━━━ SUPPLIED ENTRIES
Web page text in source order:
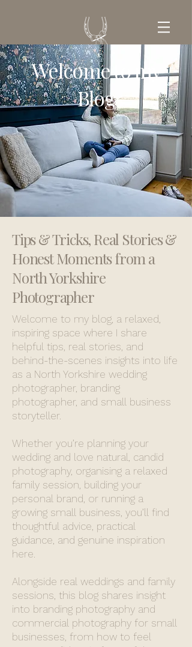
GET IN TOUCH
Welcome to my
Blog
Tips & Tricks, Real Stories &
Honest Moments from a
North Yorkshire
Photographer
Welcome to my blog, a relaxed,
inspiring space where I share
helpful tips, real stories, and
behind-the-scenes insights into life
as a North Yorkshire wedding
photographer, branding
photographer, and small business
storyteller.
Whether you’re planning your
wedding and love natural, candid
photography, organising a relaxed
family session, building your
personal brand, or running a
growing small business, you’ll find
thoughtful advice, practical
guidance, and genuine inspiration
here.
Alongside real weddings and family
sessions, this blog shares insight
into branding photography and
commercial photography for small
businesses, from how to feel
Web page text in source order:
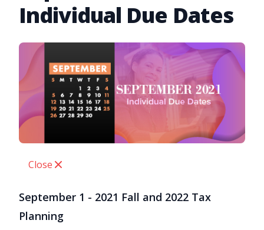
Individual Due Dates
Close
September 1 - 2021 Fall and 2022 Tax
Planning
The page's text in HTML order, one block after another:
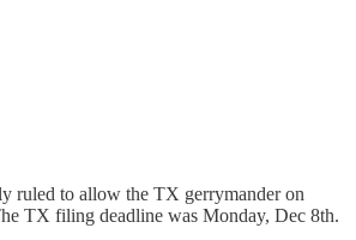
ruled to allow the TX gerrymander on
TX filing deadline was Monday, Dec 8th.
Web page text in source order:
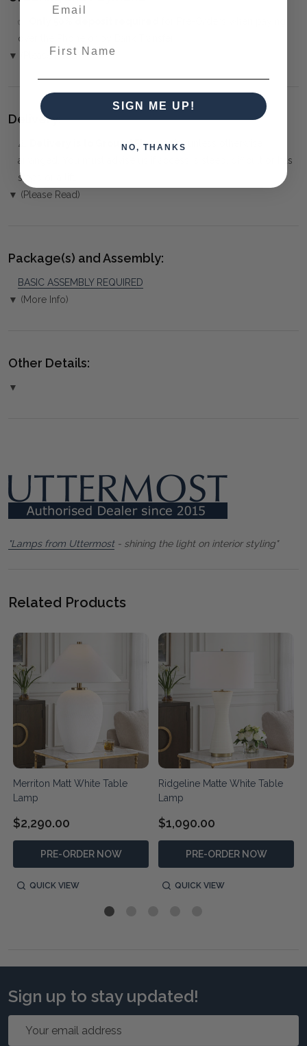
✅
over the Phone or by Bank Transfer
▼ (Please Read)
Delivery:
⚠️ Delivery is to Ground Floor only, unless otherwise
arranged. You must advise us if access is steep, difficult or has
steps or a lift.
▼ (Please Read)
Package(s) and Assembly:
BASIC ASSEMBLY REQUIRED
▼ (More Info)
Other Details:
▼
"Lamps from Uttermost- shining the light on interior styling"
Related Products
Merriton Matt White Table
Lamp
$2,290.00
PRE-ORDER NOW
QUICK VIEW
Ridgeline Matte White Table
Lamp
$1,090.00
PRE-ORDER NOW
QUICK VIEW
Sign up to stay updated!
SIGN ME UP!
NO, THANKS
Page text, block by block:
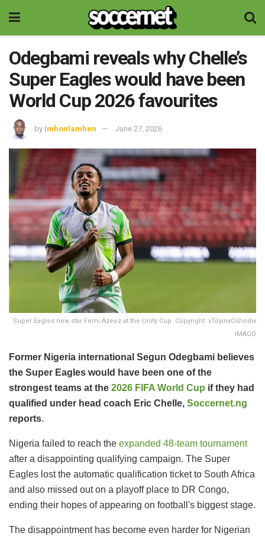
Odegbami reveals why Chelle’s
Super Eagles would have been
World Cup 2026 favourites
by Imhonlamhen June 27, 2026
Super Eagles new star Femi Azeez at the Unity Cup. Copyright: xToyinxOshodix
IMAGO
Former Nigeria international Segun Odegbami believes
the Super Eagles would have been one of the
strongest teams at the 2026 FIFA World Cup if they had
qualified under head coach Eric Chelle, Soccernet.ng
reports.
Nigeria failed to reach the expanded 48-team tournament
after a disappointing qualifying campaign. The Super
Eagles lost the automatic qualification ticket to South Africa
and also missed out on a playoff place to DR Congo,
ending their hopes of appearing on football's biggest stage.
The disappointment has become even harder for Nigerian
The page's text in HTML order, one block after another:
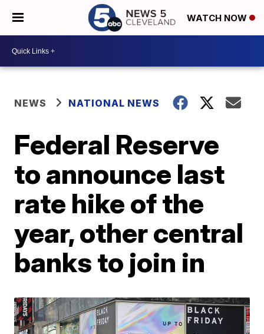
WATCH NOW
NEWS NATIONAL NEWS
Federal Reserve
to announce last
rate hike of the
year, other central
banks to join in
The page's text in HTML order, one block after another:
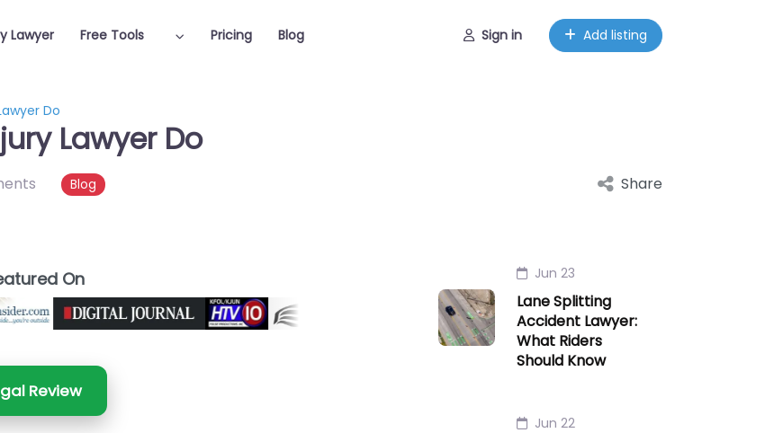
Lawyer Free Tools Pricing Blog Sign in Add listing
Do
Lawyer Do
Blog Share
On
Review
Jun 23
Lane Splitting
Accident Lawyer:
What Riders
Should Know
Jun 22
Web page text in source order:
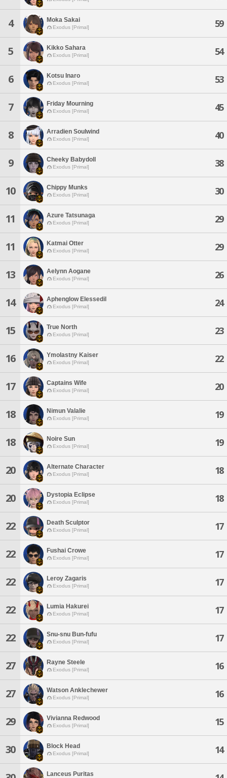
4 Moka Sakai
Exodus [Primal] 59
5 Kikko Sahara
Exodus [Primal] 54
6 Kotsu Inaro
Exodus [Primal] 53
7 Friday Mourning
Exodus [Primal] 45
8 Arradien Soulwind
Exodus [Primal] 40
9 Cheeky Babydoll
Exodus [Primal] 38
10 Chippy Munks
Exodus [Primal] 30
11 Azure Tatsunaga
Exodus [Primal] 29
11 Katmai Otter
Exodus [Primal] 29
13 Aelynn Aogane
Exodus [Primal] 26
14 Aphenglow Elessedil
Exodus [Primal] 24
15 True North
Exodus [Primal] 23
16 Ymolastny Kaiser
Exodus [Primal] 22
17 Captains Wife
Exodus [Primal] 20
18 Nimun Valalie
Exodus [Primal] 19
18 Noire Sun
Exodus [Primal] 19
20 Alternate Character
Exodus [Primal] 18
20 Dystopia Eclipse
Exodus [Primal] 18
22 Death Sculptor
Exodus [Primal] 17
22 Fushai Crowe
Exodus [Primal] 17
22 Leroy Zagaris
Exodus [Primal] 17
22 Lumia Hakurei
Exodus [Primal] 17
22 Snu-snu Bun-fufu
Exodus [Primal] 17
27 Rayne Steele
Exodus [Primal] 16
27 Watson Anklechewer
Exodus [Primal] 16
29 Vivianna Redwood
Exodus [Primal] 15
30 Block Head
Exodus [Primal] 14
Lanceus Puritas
━━━━━━
WORK REQUEST »
All that is wanted is an exact copy of the lines above from the one with "by Imhonlamhen June 27, 2026" through the one with "and also missed", with both ends included.

EXERCISE RESPONSE »
by Imhonlamhen June 27, 2026
Super Eagles new star Femi Azeez at the Unity Cup. Copyright: xToyinxOshodix
IMAGO
Former Nigeria international Segun Odegbami believes
the Super Eagles would have been one of the
strongest teams at the 2026 FIFA World Cup if they had
qualified under head coach Eric Chelle, Soccernet.ng
reports.
Nigeria failed to reach the expanded 48-team tournament
after a disappointing qualifying campaign. The Super
Eagles lost the automatic qualification ticket to South Africa
and also missed out on a playoff place to DR Congo,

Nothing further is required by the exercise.